Achieving O(1/N) Optimality Gap in Restless Bandits through Diffusion Approximation

The Restless Multi-Armed Bandit (RMAB) problem is a fundamental framework in decision theory and operations research, where a decision maker must choose which among multiple tasks (arms) to work on (pull) at each time step in order to maximize cumulative reward [24]. Unlike the classic bandit problem [14], in the restless variant, the state of each arm evolves stochastically regardless of whether it is pulled. This problem has gained significant attention due to its applicability in various domains where optimal decision-making under uncertainty is critical, such as machine maintenance [11], target tracking [17], network communication [18] and clinic trials [22], to name a few.
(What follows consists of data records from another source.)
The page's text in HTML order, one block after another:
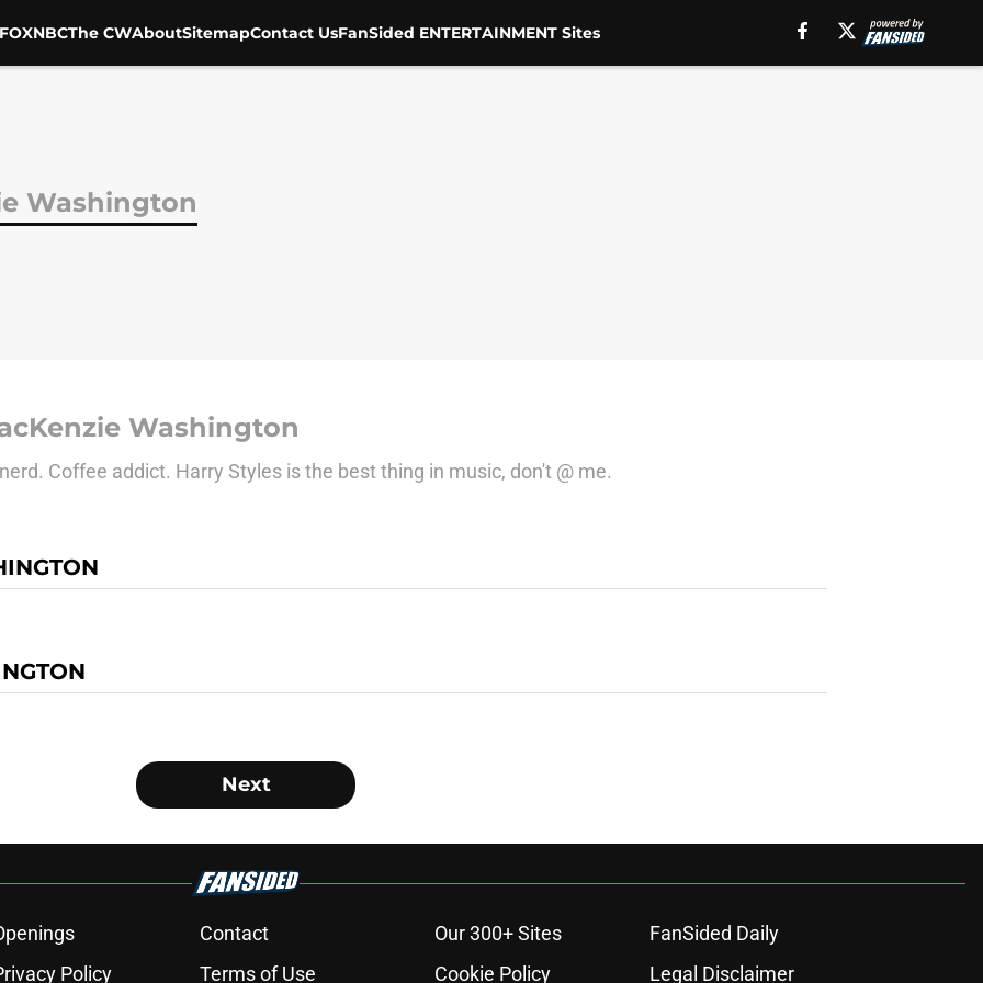
NBCThe CWAboutSitemapContact UsFanSided ENTERTAINMENT Sites
Washington
Washington
Coffee addict. Harry Styles is the best thing in music, don't @ me.
Next
Contact Our 300+ Sites
FanSided Daily
Policy Terms of Use Cookie Policy Legal Disclaimer
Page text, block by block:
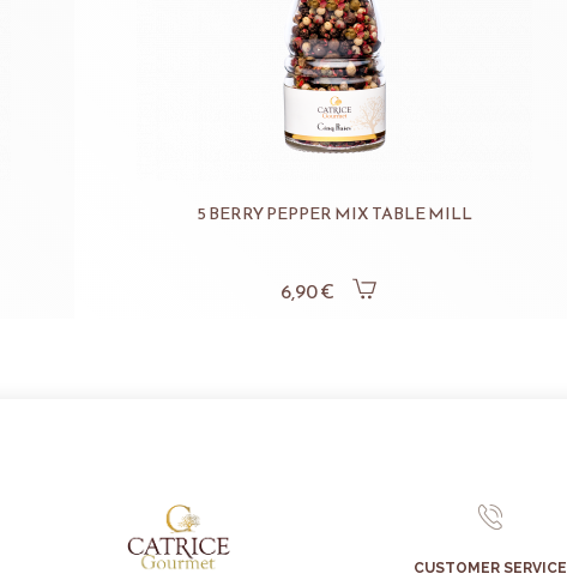
5 BERRY PEPPER MIX TABLE MILL
6,90 €
CUSTOMER SERVICE
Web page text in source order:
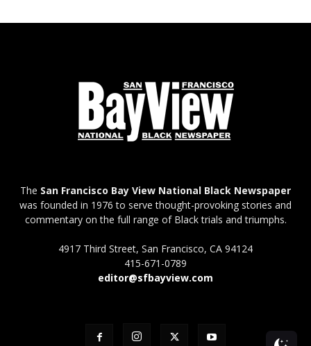
The San Francisco Bay View National Black Newspaper
was founded in 1976 to serve thought-provoking stories and
commentary on the full range of Black trials and triumphs.
4917 Third Street, San Francisco, CA 94124
415-671-0789
editor@sfbayview.com
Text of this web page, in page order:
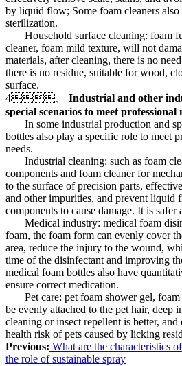
by liquid flow; Some foam cleaners
sterilization.
Household surface cleaning: foam
cleaner, foam mild texture, will not
materials, after cleaning, there is no
there is no residue, suitable for wood,
surface.
4、
Industrial and other
special scenarios to meet professional
In some industrial production and
bottles also play a specific role to meet
needs.
Industrial cleaning: such as foam
components and foam cleaner for
to the surface of precision parts,
and other impurities, and prevent liquid
components to cause damage. It is safer
Medical industry: medical foam
foam, the foam form can evenly cover
area, reduce the injury to the wound,
time of the disinfectant and improving
medical foam bottles also have
ensure correct medication.
Pet care: pet foam shower gel, foam
be evenly attached to the pet hair, deep
cleaning or insect repellent is better, and
health risk of pets caused by licking
Previous: What are the characteristics
the role of sustainable spray
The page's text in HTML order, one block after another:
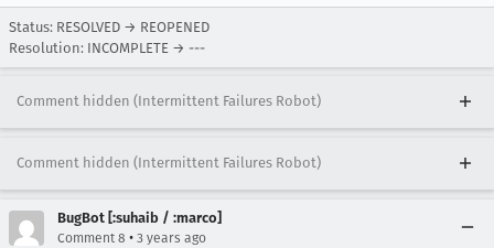
Status: RESOLVED → REOPENED
Resolution: INCOMPLETE → ---
Comment hidden (Intermittent Failures Robot)
Comment hidden (Intermittent Failures Robot)
BugBot [:suhaib / :marco]
Comment 8 • 3 years ago
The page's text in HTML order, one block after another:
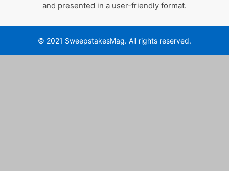
and presented in a user-friendly format.
© 2021 SweepstakesMag. All rights reserved.
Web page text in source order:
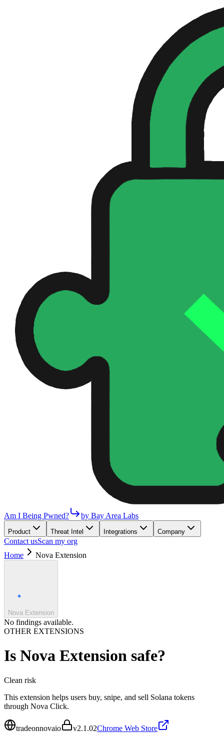
Am I Being Pwned? by Bay Area Labs
Product Threat Intel Integrations Company
Contact usScan my org
Home
Nova Extension
Nova Extension
No findings available.
OTHER EXTENSIONS
Is Nova Extension safe?
Clean risk
This extension helps users buy, snipe, and sell Solana tokens
through Nova Click.
tradeonnovaio v2.1.02Chrome Web Store
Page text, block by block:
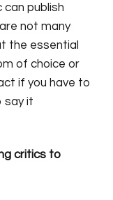
publish
not many
the essential
of choice or
if you have to
say it
critics to
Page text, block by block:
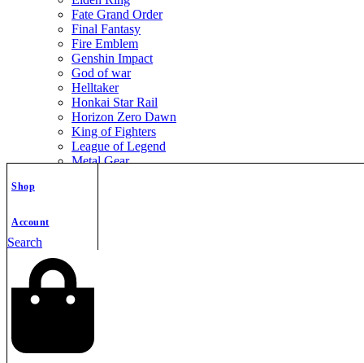
Shop
Account
Search
Fate Grand Order
Final Fantasy
Fire Emblem
Genshin Impact
God of war
Helltaker
Honkai Star Rail
Horizon Zero Dawn
King of Fighters
League of Legend
Metal Gear
Resident Evil
The Legend of Zelda
The Witcher
Warcraft
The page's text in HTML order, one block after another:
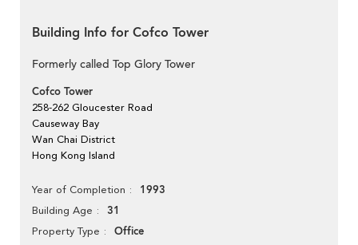
Building Info for Cofco Tower
Formerly called Top Glory Tower
Cofco Tower
258-262 Gloucester Road
Causeway Bay
Wan Chai District
Hong Kong Island
Year of Completion 1993
Building Age 31
Property Type Office
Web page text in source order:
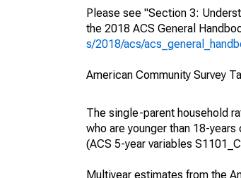
Please see "Section 3:
the 2018 ACS General
s/2018/acs/
American Community Survey
The single-parent household
who are younger than 18-
(ACS 5-year variables
Multiyear estimates from the
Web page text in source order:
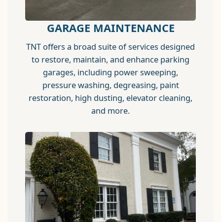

Despite its relevance, the RMAB problem is known to be PSPACE-hard [19], and finding optimal policies is computationally challenging, especially when the number of arms N is large. In this paper, we focus on the finite horizon version of the RMAB problem with N homogeneous arms and horizon H, where each arm follows the same (time-dependent) state transition and reward function. While computing the exact optimal policy is impractical, the homogeneity of the model allows for the design of efficient heuristic policies. One such class of heuristics is based on fluid approximation, which transforms the original N-armed RMAB problem into a Linear Program (LP).